> Work instruction: Without the pictures, retype each line below exactly as it stands.

[Data for processing — start]

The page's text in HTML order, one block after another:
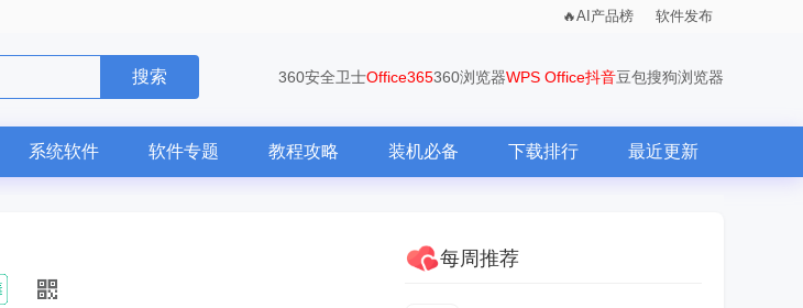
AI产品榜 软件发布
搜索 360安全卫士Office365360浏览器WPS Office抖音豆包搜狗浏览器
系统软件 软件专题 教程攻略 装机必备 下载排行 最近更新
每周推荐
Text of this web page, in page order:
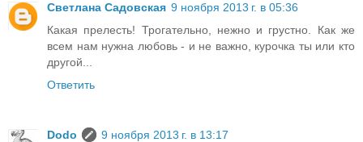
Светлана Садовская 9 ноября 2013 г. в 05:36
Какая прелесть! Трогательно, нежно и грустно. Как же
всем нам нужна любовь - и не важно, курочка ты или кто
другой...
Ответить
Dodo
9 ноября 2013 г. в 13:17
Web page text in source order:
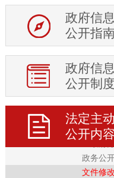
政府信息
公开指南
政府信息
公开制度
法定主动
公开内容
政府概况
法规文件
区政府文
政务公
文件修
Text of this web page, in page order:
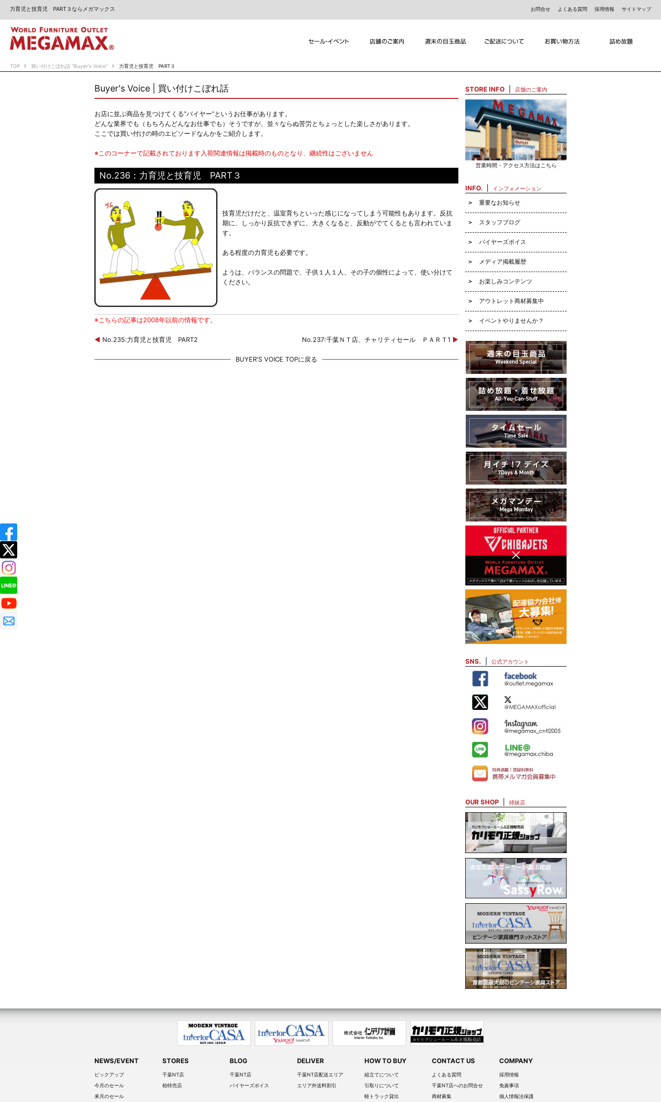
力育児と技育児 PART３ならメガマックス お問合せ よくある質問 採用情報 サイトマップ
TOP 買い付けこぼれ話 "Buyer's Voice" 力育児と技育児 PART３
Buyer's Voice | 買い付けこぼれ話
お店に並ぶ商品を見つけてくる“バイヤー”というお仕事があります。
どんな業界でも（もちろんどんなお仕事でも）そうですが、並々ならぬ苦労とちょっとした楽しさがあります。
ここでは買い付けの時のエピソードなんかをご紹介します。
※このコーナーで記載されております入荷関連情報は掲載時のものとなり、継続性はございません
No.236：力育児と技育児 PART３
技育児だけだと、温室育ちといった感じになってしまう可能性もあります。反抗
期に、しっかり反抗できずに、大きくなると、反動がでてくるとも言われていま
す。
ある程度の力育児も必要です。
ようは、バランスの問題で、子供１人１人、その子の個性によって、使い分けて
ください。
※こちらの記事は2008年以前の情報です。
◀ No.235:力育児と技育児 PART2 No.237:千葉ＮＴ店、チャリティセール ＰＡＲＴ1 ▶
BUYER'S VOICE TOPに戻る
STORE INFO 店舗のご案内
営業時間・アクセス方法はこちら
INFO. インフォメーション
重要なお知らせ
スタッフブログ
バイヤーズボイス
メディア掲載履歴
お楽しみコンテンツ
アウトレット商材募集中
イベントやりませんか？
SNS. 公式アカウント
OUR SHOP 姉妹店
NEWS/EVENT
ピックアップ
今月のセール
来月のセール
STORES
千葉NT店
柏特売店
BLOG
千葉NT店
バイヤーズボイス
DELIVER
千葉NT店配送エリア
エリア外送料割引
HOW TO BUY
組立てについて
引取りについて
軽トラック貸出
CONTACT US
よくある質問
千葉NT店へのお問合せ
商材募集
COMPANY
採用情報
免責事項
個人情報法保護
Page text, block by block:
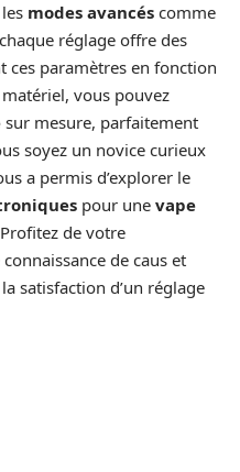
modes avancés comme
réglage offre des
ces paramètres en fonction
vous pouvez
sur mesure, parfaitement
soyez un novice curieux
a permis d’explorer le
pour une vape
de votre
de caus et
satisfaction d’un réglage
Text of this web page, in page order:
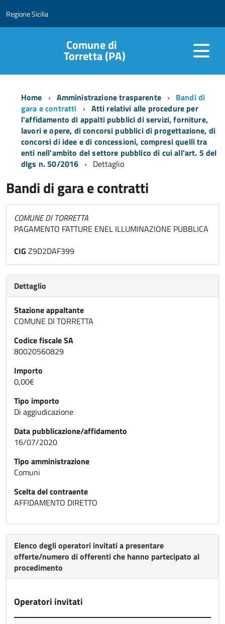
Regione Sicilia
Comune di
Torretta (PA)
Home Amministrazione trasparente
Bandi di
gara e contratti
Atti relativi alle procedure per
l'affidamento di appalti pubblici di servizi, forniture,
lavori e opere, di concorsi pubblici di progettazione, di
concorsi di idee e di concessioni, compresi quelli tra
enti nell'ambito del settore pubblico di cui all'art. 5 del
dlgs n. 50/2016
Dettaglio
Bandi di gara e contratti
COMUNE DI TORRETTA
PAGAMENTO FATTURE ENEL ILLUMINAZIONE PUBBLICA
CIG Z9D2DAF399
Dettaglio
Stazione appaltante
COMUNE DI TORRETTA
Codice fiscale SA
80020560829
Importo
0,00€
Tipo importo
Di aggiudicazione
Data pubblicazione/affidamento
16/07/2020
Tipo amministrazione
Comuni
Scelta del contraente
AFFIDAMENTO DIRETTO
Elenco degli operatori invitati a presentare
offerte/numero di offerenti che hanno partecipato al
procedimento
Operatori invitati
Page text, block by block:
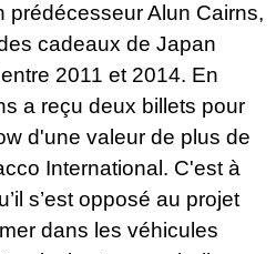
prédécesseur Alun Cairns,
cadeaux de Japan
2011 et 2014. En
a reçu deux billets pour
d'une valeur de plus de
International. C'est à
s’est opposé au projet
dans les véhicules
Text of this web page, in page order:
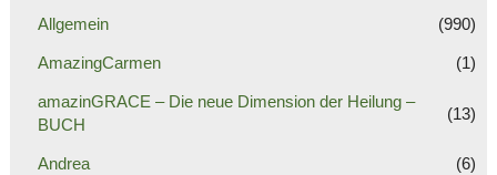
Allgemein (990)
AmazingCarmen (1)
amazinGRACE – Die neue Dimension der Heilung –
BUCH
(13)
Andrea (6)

[Data for processing — finish]

> Problem solution:
The page's text in HTML order, one block after another:
AI产品榜 软件发布
搜索 360安全卫士Office365360浏览器WPS Office抖音豆包搜狗浏览器
系统软件 软件专题 教程攻略 装机必备 下载排行 最近更新
每周推荐
Text of this web page, in page order:
Светлана Садовская 9 ноября 2013 г. в 05:36
Какая прелесть! Трогательно, нежно и грустно. Как же
всем нам нужна любовь - и не важно, курочка ты или кто
другой...
Ответить
Dodo
9 ноября 2013 г. в 13:17
Web page text in source order:
政府信息
公开指南
政府信息
公开制度
法定主动
公开内容
政府概况
法规文件
区政府文
政务公
文件修
Text of this web page, in page order:
力育児と技育児 PART３ならメガマックス お問合せ よくある質問 採用情報 サイトマップ
TOP 買い付けこぼれ話 "Buyer's Voice" 力育児と技育児 PART３
Buyer's Voice | 買い付けこぼれ話
お店に並ぶ商品を見つけてくる“バイヤー”というお仕事があります。
どんな業界でも（もちろんどんなお仕事でも）そうですが、並々ならぬ苦労とちょっとした楽しさがあります。
ここでは買い付けの時のエピソードなんかをご紹介します。
※このコーナーで記載されております入荷関連情報は掲載時のものとなり、継続性はございません
No.236：力育児と技育児 PART３
技育児だけだと、温室育ちといった感じになってしまう可能性もあります。反抗
期に、しっかり反抗できずに、大きくなると、反動がでてくるとも言われていま
す。
ある程度の力育児も必要です。
ようは、バランスの問題で、子供１人１人、その子の個性によって、使い分けて
ください。
※こちらの記事は2008年以前の情報です。
◀ No.235:力育児と技育児 PART2 No.237:千葉ＮＴ店、チャリティセール ＰＡＲＴ1 ▶
BUYER'S VOICE TOPに戻る
STORE INFO 店舗のご案内
営業時間・アクセス方法はこちら
INFO. インフォメーション
重要なお知らせ
スタッフブログ
バイヤーズボイス
メディア掲載履歴
お楽しみコンテンツ
アウトレット商材募集中
イベントやりませんか？
SNS. 公式アカウント
OUR SHOP 姉妹店
NEWS/EVENT
ピックアップ
今月のセール
来月のセール
STORES
千葉NT店
柏特売店
BLOG
千葉NT店
バイヤーズボイス
DELIVER
千葉NT店配送エリア
エリア外送料割引
HOW TO BUY
組立てについて
引取りについて
軽トラック貸出
CONTACT US
よくある質問
千葉NT店へのお問合せ
商材募集
COMPANY
採用情報
免責事項
個人情報法保護
Page text, block by block:
modes avancés comme
réglage offre des
ces paramètres en fonction
vous pouvez
sur mesure, parfaitement
soyez un novice curieux
a permis d’explorer le
pour une vape
de votre
de caus et
satisfaction d’un réglage
Text of this web page, in page order:
Regione Sicilia
Comune di
Torretta (PA)
Home Amministrazione trasparente
Bandi di
gara e contratti
Atti relativi alle procedure per
l'affidamento di appalti pubblici di servizi, forniture,
lavori e opere, di concorsi pubblici di progettazione, di
concorsi di idee e di concessioni, compresi quelli tra
enti nell'ambito del settore pubblico di cui all'art. 5 del
dlgs n. 50/2016
Dettaglio
Bandi di gara e contratti
COMUNE DI TORRETTA
PAGAMENTO FATTURE ENEL ILLUMINAZIONE PUBBLICA
CIG Z9D2DAF399
Dettaglio
Stazione appaltante
COMUNE DI TORRETTA
Codice fiscale SA
80020560829
Importo
0,00€
Tipo importo
Di aggiudicazione
Data pubblicazione/affidamento
16/07/2020
Tipo amministrazione
Comuni
Scelta del contraente
AFFIDAMENTO DIRETTO
Elenco degli operatori invitati a presentare
offerte/numero di offerenti che hanno partecipato al
procedimento
Operatori invitati
Page text, block by block:
prédécesseur Alun Cairns,
cadeaux de Japan
2011 et 2014. En
a reçu deux billets pour
d'une valeur de plus de
International. C'est à
s’est opposé au projet
dans les véhicules
Text of this web page, in page order:
Allgemein (990)
AmazingCarmen (1)
amazinGRACE – Die neue Dimension der Heilung –
BUCH
(13)
Andrea (6)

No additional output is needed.